If i was ever in a dark alley with him, I would kick the living crap out of him.


----------



## Trashionista (Jun 18, 2007)

haha, agreed. he is such a douche.


----------



## MiCHiE (Jun 18, 2007)

Haha....I wanted Harvey to whip his "cartoon" ass. 
	

	
	
		
		

		
			





 I damn near fell out when Harvey told him that earlier this season.


----------



## triccc (Jun 18, 2007)

Quote:

   Originally Posted by *?MiCHiE?* 

 
_Haha....I wanted Harvey to whip his "cartoon" ass. 
	

	
	
		
		

		
		
	


	




 I damn near fell out when Harvey told him that earlier this season._

 

haha yes!


----------



## KAIA (Jun 18, 2007)

UGH! what an a**hole and loser he is.


----------



## MiCHiE (Jun 18, 2007)

It wouldn't surprise me if (he was probably gunning for and) he gets his own Vh1 show.


----------



## TIERAsta (Jun 18, 2007)

Quote:

   Originally Posted by *Trashionista* 

 
_haha, agreed. he is such a douche._

 
ditto.  poor kimberly locke.  well, poor anyone-else-on-that-show 
	

	
	
		
		

		
		
	


	




  & i hope harvey does "lay his ass out" as he said


----------



## Lissa (Jun 18, 2007)

I hate him too, although I've not watched him on fit club. I just saw a clip of his home-made video on some celebrity programme and thought, gross


----------



## Hilly (Jun 18, 2007)

He us a freak! I tried to look up his porn on the net, but its like pay only. lame!
Allegedly he is well endowed...doesnt matter when he's still a jerk!


----------



## stefania905 (Jun 18, 2007)

ditto.

hes such a hasbeen jerk.

obviously he cant re-kindle his Saved by The Bell fame...so he decides..."hey porn is the easy way to get attention"

like get a life


----------



## Beauty Mark (Jun 18, 2007)

He's such an asshole for coming from such a cheesy show. It's Saved By the Bell, which I like, but it wasn't revolutionary or had strong acting.


----------



## Trashionista (Jun 18, 2007)

Don't you ever, in your part-time cartoon life!!!!!


----------



## Kimberleigh (Jun 18, 2007)

I missed his "weigh-in" last night, but I know VH1 will re-run it a zillion times.  

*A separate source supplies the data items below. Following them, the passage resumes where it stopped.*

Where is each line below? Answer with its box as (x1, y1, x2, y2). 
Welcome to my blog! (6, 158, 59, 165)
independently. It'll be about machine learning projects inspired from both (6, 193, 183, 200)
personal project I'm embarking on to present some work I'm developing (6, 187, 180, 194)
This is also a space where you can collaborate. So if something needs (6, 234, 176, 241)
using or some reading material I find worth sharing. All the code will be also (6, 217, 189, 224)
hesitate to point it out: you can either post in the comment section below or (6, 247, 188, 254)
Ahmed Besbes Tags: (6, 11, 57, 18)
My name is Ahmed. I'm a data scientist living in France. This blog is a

I think the person that said he was trying to get his own show is probably onto something.


----------



## triccc (Jun 18, 2007)

and his porno totally did not get leaked... he needed money for his house and pretended it was leaked. because no one was going to buy dumb shirts from his website.

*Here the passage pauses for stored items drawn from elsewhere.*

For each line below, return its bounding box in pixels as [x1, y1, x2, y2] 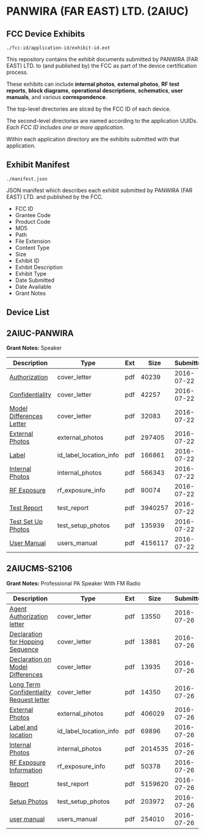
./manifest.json [6, 176, 48, 182]
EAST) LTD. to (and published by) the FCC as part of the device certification [6, 62, 197, 69]
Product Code [15, 218, 51, 225]
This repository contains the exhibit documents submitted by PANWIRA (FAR [6, 56, 198, 62]
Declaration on [9, 655, 52, 663]
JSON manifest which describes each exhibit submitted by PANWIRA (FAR [6, 187, 193, 194]
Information [9, 766, 43, 774]
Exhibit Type [15, 270, 47, 277]
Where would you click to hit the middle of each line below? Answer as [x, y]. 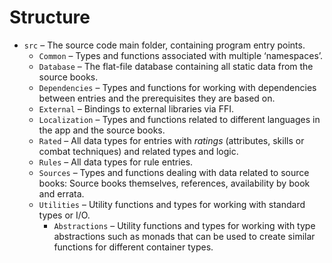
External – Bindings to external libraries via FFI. [136, 108]
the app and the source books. [102, 130]
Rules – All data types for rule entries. [116, 162]
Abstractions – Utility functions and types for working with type [184, 225]
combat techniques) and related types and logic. [138, 151]
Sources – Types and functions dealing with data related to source [174, 172]
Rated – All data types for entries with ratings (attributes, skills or [171, 140]
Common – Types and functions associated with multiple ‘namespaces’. [181, 55]
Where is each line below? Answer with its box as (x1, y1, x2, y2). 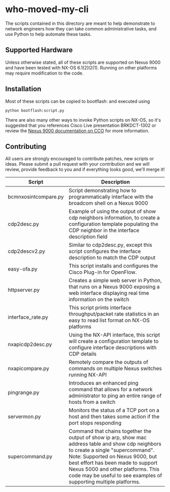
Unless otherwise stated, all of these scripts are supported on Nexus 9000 (5, 59, 161, 65)
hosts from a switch (68, 399, 116, 406)
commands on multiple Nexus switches (68, 365, 162, 372)
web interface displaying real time (68, 290, 149, 297)
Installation (5, 85, 41, 93)
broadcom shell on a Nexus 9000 (68, 200, 148, 207)
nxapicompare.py (8, 365, 50, 372)
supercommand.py (8, 453, 53, 460)

and he was also mugged by a woman in his hotel room.. he couldn't even PUSH a woman out of his room. come on, what a pussy.


----------



## MisStarrlight (Jul 8, 2007)

He reminds me of an ex I had. Kinda makes me wanna throw up.


----------



## macslut (Jul 10, 2007)

Quote:

   Originally Posted by *hdirenzo* 

 
_He us a freak! I tried to look up his porn on the net, but its like pay only. lame!
Allegedly he is well endowed...doesnt matter when he's still a jerk!_

 

I am horribly ashamed to say that I have seen some clips from it (a friend was "You have got to see this".  Next time I will bring bleach for my eyeballs).  He is extremely well endowed but considering what a selfish lover he must be, he probably isn't all that great in bed.  They showed his girlfriend  on CFC (how do pricks get girlfriends?  One of those anomolies of nature I guess) and she was in the video.  Ewwwwwwww.  "Hey baby, wanna make a sex tape for the net"  Sorry but that is grounds for immediate break up...and possibly restraining order. 

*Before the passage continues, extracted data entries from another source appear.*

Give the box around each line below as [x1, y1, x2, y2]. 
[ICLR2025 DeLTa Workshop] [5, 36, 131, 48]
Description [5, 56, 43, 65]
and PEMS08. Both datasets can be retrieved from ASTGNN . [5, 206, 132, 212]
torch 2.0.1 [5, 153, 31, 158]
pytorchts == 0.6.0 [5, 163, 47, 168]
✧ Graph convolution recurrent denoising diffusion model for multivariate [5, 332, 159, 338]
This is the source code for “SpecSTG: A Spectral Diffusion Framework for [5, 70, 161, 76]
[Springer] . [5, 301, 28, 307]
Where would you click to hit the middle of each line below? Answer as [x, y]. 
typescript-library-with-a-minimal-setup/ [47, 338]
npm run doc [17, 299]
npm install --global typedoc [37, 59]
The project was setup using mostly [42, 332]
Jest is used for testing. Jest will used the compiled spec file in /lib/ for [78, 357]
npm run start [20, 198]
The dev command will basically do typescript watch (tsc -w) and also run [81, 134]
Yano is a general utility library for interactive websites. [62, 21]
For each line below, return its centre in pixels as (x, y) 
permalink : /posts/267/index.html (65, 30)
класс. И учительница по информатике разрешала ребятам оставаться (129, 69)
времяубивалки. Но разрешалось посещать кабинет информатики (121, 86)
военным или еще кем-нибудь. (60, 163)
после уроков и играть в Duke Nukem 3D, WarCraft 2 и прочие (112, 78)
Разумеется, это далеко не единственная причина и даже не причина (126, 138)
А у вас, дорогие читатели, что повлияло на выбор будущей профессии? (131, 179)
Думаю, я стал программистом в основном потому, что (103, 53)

He is serious evidence _against_ evolution.


----------



## AndreaLeigh (Jul 20, 2007)

Who cares is he's well endowed when he has that personality and face? Yuck. 

What a jerk - and him calling Kimberly Locke a loser? Who is a loser - the person who has multiple albums and endorsement deals, or the wanker who had to sell tshirts and porn tapes to keep his house? GET A JOB!


----------